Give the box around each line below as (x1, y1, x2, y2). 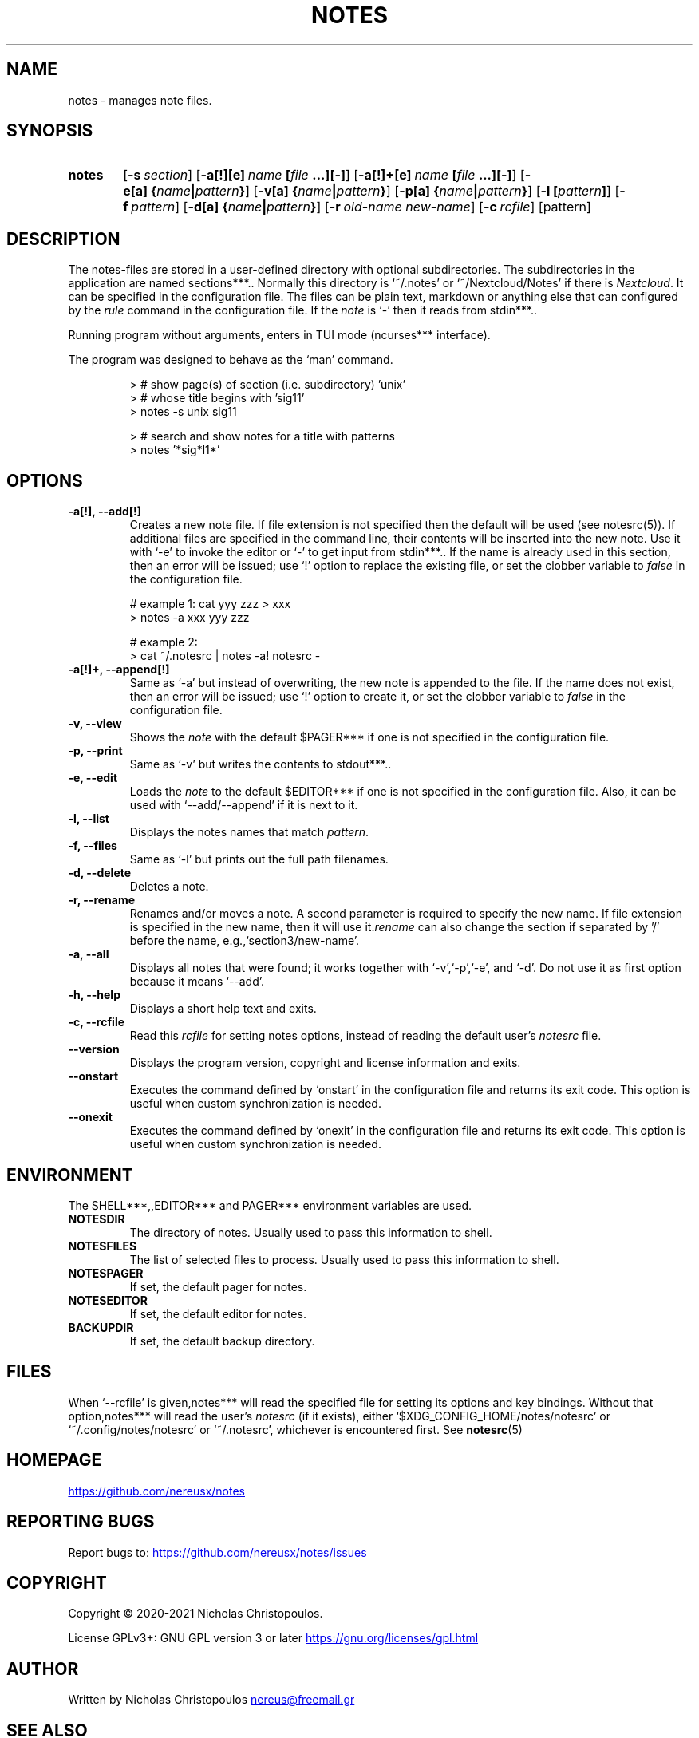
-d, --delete (68, 866, 132, 880)
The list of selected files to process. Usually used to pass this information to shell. (129, 1252, 559, 1266)
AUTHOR (6, 1658, 79, 1679)
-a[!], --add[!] (68, 504, 142, 519)
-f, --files (68, 839, 117, 853)
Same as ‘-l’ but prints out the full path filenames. (129, 852, 389, 867)
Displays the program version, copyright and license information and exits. (129, 1056, 521, 1070)
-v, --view (68, 717, 122, 731)
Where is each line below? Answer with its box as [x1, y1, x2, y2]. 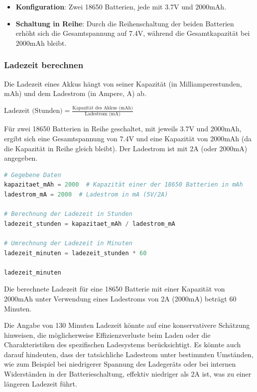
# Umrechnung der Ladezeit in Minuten [4, 239, 132, 247]
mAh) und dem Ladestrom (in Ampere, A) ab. [4, 88, 146, 98]
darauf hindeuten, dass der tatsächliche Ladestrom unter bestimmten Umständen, [4, 349, 254, 359]
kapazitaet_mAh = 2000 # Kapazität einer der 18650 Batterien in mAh [4, 181, 243, 189]
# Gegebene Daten [4, 171, 61, 179]
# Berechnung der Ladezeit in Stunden [4, 210, 132, 218]
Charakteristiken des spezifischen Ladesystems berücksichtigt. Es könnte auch [4, 339, 241, 350]
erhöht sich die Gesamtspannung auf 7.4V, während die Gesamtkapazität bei [15, 28, 250, 38]
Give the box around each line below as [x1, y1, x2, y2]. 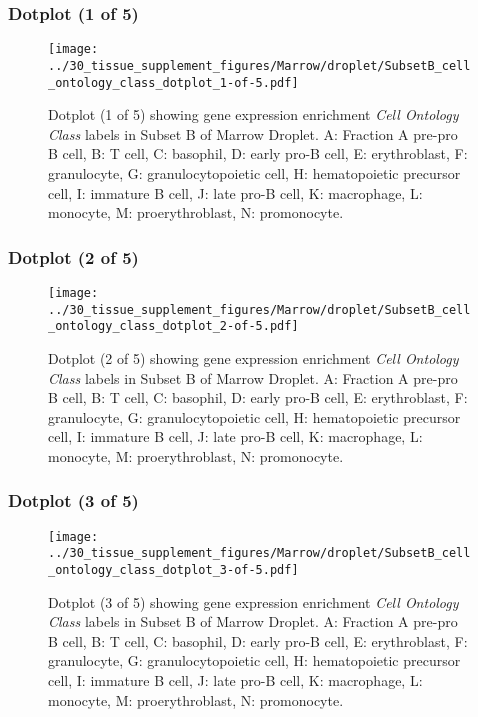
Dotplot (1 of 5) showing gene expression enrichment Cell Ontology [48, 104, 459, 125]
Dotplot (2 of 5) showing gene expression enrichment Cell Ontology [48, 347, 459, 368]
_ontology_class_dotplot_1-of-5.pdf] [48, 75, 299, 90]
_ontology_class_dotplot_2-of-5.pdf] [48, 319, 299, 334]
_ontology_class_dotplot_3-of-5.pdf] [48, 563, 299, 578]
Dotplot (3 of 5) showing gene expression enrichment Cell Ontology [48, 591, 459, 612]
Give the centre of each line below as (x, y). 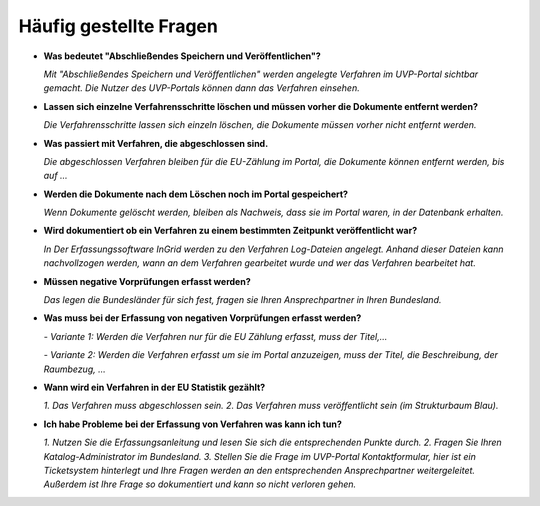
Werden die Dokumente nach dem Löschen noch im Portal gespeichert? (196, 194)
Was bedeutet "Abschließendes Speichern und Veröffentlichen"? (182, 56)
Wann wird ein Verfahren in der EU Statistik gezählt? (154, 387)
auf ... (56, 176)
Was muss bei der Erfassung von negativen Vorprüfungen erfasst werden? (202, 318)
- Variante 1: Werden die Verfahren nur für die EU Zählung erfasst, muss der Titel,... (215, 336)
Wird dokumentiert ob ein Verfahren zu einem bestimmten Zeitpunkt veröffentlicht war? (230, 231)
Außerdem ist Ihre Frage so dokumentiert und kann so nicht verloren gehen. (200, 484)
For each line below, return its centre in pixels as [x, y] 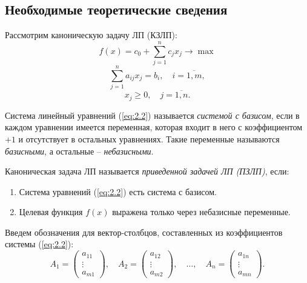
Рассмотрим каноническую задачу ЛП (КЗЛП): [91, 35]
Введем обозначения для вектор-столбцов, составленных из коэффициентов [144, 232]
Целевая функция [51, 212]
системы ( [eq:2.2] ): [39, 244]
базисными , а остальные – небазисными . [79, 151]
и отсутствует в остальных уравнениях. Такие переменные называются [149, 138]
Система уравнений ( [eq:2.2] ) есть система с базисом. [118, 191]
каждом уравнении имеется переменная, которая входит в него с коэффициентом [154, 127]

[Problem details]: Reproduce verbatim the lines above, from the line with "- Variante 1: Werden" through the line with "Außerdem ist Ihre".

[Problem solution]:
- Variante 1: Werden die Verfahren nur für die EU Zählung erfasst, muss der Titel,... (215, 336)
Wird dokumentiert ob ein Verfahren zu einem bestimmten Zeitpunkt veröffentlicht war? (230, 231)
Außerdem ist Ihre Frage so dokumentiert und kann so nicht verloren gehen. (200, 484)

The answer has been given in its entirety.